John drives to work each morning and the trip takes an average of = 38 minutes. The distribution of driving times is approximately normal with a standard deviation of = 5 minutes. For a randomly selected morning, what is the probability that John's drive to work will take between 36 and 40 minutes?
Use z-scores.
Find two z-scores using this formula:
z = (x - mean)/sd
Mean = 38
Sd = 5
Use 36 for x to determine first z-score.
Use 40 for x to determine second z-score.
Once you have both z-scores, check a z-table for the probability between the two scores.
I hope this will help get you started.
To find the probability that John's drive to work will take between 36 and 40 minutes, we need to first calculate the z-scores for these two values. The z-score measures the number of standard deviations a particular value is away from the mean.
The formula for calculating the z-score is:
z = (x - μ) / σ
Where:
x = The value we want to find the probability for (in this case, 36 and 40)
μ = The mean (average) of the distribution (in this case, 38)
σ = The standard deviation of the distribution (in this case, 5)
For 36 minutes:
z = (36 - 38) / 5 = -0.4
For 40 minutes:
z = (40 - 38) / 5 = 0.4
Now that we have calculated the z-scores, we can use a standard normal distribution table or a calculator to find the corresponding probabilities.
Using a standard normal distribution table, you can look up the probabilities for the z-scores -0.4 and 0.4 separately. The table will give you the area under the standard normal curve for those z-scores.
Alternatively, you can use a calculator or statistical software to find the probabilities directly. For example, using a calculator, you can use the "normalcdf" function to find the probability between the two z-scores -0.4 and 0.4.
P(-0.4 < z < 0.4) ≈ 0.3446
Therefore, the probability that John's drive to work will take between 36 and 40 minutes is approximately 0.3446, or 34.46%.
To find the probability that John's drive to work will take between 36 and 40 minutes, we need to calculate the z-scores for these two values and then find the corresponding probabilities from the standard normal distribution.
Step 1: Calculate the z-score for 36 minutes.

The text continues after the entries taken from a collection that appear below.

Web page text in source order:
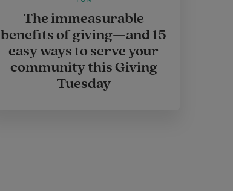
The immeasurable
benefits of giving—and 15
easy ways to serve your
community this Giving
Tuesday
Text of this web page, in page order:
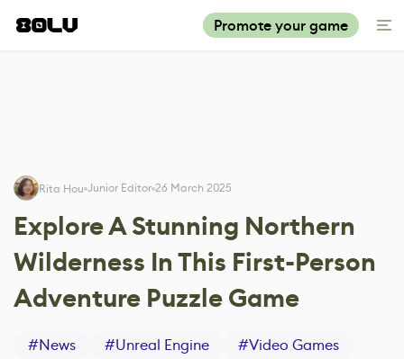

The formula for calculating the z-score is:
z = (x - μ) / σ
where:
x = observed value
μ = mean
σ = standard deviation
Using the provided information:
x = 36 minutes
μ = 38 minutes
σ = 5 minutes
Plugging these values into the formula:
z1 = (36 - 38) / 5 = -0.4
Step 2: Calculate the z-score for 40 minutes.
Using the same formula:
x = 40 minutes
Plugging in the values:
z2 = (40 - 38) / 5 = 0.4
Step 3: Find the probabilities corresponding to these z-scores.

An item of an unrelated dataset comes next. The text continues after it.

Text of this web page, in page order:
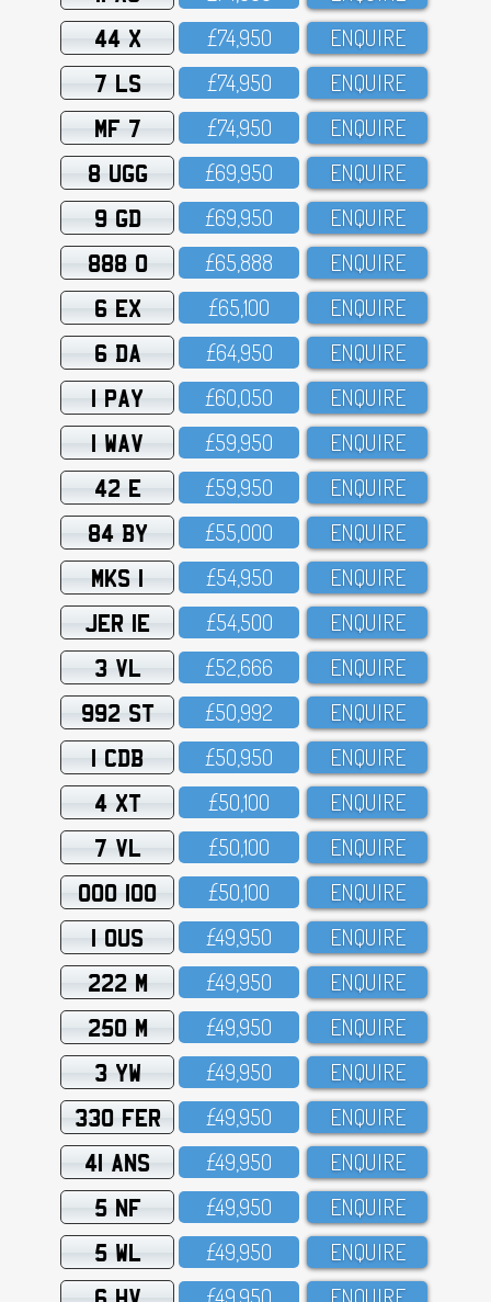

To find the probabilities corresponding to these z-scores, we can refer to a standard normal distribution table or use a calculator.
From the table or calculator, we find that the probability corresponding to a z-score of -0.4 is approximately 0.3446, and the probability corresponding to a z-score of 0.4 is also approximately 0.3446.

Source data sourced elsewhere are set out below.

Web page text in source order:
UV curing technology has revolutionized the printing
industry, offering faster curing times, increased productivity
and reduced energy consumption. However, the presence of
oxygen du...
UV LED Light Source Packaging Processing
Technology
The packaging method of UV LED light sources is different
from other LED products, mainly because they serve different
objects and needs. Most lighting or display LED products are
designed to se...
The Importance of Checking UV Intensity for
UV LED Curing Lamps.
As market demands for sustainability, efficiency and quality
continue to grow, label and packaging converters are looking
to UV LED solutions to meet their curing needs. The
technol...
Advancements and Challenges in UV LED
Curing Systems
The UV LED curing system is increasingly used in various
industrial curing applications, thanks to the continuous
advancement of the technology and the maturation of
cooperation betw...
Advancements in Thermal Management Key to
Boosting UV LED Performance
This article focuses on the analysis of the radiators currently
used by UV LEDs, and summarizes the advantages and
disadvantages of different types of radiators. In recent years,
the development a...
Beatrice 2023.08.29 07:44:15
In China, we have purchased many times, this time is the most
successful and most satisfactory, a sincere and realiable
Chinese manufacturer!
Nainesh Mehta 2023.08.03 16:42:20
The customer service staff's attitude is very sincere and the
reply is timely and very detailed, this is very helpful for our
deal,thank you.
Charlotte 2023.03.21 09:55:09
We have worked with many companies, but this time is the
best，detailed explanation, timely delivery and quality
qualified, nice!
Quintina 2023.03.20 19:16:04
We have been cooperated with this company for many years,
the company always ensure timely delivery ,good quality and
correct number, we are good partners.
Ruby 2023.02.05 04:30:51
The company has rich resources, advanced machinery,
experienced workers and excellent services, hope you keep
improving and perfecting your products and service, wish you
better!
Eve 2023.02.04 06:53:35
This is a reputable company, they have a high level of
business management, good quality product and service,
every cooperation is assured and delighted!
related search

Step 4: Calculate the probability between 36 and 40 minutes.
Since we are looking for the probability between 36 and 40 minutes, we need to find the difference between the probabilities corresponding to the z-scores of 36 and 40 minutes.
P(36 ≤ x ≤ 40) = P(z1 ≤ z ≤ z2)
= P(z ≤ 0.4) - P(z ≤ -0.4)
= 0.3446 - 0.3446
= 0
Therefore, the probability that John's drive to work will take between 36 and 40 minutes is approximately 0 (or 0%).